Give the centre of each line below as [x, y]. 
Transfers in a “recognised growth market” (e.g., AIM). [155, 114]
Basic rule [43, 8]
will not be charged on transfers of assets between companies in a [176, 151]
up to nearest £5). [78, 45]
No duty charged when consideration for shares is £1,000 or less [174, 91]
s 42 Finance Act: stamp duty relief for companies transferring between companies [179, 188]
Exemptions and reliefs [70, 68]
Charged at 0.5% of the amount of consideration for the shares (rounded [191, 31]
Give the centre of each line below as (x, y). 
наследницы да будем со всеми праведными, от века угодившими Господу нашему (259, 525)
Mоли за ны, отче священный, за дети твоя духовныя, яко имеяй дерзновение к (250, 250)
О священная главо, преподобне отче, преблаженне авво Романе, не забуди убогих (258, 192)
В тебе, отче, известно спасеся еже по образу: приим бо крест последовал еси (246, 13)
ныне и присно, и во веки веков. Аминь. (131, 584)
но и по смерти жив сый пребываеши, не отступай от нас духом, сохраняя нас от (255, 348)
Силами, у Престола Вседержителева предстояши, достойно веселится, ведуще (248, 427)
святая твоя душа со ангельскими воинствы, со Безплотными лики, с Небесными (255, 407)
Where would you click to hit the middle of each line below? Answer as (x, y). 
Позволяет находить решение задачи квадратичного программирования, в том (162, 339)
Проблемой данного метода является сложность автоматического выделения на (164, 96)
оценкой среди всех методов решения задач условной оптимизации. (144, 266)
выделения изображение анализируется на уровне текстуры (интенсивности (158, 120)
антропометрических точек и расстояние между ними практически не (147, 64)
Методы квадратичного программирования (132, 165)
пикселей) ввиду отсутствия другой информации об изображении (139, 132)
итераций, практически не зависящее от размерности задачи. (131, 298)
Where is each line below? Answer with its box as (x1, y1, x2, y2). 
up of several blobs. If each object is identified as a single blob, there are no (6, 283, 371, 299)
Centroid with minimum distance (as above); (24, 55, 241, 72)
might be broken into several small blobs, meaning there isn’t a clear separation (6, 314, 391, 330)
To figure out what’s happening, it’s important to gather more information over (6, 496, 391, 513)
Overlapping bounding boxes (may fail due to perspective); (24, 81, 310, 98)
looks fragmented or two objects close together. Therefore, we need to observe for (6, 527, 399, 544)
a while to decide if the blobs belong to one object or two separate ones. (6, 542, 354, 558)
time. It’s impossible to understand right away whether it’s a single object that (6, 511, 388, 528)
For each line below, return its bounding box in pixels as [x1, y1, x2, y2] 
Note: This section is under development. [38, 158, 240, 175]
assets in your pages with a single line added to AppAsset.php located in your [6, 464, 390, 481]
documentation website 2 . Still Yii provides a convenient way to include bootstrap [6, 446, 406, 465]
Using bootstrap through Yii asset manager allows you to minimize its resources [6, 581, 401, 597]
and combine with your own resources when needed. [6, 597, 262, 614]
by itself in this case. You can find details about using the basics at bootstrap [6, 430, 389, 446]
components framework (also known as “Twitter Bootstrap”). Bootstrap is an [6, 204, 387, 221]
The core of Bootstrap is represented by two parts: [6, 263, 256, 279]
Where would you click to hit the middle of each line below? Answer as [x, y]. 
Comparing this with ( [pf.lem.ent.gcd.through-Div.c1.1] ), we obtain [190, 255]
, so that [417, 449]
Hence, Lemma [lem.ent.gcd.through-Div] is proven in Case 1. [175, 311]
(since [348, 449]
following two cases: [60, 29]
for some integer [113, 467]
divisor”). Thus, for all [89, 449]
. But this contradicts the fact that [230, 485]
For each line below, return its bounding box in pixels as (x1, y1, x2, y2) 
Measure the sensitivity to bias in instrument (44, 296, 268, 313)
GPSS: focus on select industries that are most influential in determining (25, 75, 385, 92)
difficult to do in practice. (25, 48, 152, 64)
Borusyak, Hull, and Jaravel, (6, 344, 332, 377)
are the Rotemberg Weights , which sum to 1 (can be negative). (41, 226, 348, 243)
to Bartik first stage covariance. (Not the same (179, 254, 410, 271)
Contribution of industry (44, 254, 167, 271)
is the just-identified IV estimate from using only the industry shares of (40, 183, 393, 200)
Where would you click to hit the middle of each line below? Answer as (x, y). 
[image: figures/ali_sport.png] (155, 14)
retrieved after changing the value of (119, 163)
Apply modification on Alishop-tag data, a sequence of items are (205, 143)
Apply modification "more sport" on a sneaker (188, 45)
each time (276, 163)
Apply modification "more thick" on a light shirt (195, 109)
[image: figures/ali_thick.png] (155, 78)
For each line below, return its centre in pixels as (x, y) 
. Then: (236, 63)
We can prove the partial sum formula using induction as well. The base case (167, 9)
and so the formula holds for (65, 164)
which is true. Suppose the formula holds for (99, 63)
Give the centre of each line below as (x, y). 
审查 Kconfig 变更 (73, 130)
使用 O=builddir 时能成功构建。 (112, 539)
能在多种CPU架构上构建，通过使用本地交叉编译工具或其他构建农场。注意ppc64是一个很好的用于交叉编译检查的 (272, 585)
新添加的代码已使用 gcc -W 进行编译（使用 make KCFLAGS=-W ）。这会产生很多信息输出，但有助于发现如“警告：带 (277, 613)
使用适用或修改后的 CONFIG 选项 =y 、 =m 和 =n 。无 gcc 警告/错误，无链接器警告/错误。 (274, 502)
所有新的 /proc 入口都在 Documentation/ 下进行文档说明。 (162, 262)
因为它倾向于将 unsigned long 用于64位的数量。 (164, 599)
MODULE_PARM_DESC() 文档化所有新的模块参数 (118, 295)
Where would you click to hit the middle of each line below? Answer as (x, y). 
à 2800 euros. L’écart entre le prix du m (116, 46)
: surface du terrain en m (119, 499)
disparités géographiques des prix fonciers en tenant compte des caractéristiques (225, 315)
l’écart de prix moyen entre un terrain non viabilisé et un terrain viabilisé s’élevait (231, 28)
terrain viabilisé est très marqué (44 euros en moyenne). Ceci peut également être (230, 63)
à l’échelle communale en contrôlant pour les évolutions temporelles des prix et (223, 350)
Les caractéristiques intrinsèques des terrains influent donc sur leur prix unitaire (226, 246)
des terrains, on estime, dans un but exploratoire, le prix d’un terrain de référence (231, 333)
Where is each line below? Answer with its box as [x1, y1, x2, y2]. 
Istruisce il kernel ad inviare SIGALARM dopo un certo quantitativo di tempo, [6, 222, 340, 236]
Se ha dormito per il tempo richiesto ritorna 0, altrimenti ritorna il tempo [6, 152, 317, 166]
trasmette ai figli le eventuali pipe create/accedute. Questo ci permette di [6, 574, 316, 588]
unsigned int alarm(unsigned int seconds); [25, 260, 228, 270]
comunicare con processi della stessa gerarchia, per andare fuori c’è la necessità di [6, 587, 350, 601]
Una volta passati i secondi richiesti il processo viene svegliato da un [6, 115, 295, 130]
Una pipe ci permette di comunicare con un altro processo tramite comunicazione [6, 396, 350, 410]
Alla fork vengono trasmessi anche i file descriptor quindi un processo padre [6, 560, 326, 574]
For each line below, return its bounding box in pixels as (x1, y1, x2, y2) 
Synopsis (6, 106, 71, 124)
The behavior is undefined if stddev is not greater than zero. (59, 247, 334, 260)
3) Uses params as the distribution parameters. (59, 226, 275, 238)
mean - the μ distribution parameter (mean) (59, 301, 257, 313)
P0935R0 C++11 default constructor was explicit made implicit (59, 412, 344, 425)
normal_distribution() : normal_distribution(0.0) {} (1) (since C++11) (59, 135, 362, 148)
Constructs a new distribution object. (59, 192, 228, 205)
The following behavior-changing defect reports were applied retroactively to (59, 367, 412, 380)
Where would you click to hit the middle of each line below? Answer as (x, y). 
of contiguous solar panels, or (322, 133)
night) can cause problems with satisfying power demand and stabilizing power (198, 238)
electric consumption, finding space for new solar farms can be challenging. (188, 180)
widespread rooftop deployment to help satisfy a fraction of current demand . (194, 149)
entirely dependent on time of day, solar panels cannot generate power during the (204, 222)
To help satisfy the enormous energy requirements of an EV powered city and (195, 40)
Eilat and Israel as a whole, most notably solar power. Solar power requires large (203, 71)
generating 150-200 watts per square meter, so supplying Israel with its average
--------------------------------
Would you print exactly and only the lines of the material above that run from the line with "Basic rule [43, 8]" through the line with "Силами, у Престола", both included?

Basic rule [43, 8]
will not be charged on transfers of assets between companies in a [176, 151]
up to nearest £5). [78, 45]
No duty charged when consideration for shares is £1,000 or less [174, 91]
s 42 Finance Act: stamp duty relief for companies transferring between companies [179, 188]
Exemptions and reliefs [70, 68]
Charged at 0.5% of the amount of consideration for the shares (rounded [191, 31]
Give the centre of each line below as (x, y). 
наследницы да будем со всеми праведными, от века угодившими Господу нашему (259, 525)
Mоли за ны, отче священный, за дети твоя духовныя, яко имеяй дерзновение к (250, 250)
О священная главо, преподобне отче, преблаженне авво Романе, не забуди убогих (258, 192)
В тебе, отче, известно спасеся еже по образу: приим бо крест последовал еси (246, 13)
ныне и присно, и во веки веков. Аминь. (131, 584)
но и по смерти жив сый пребываеши, не отступай от нас духом, сохраняя нас от (255, 348)
Силами, у Престола Вседержителева предстояши, достойно веселится, ведуще (248, 427)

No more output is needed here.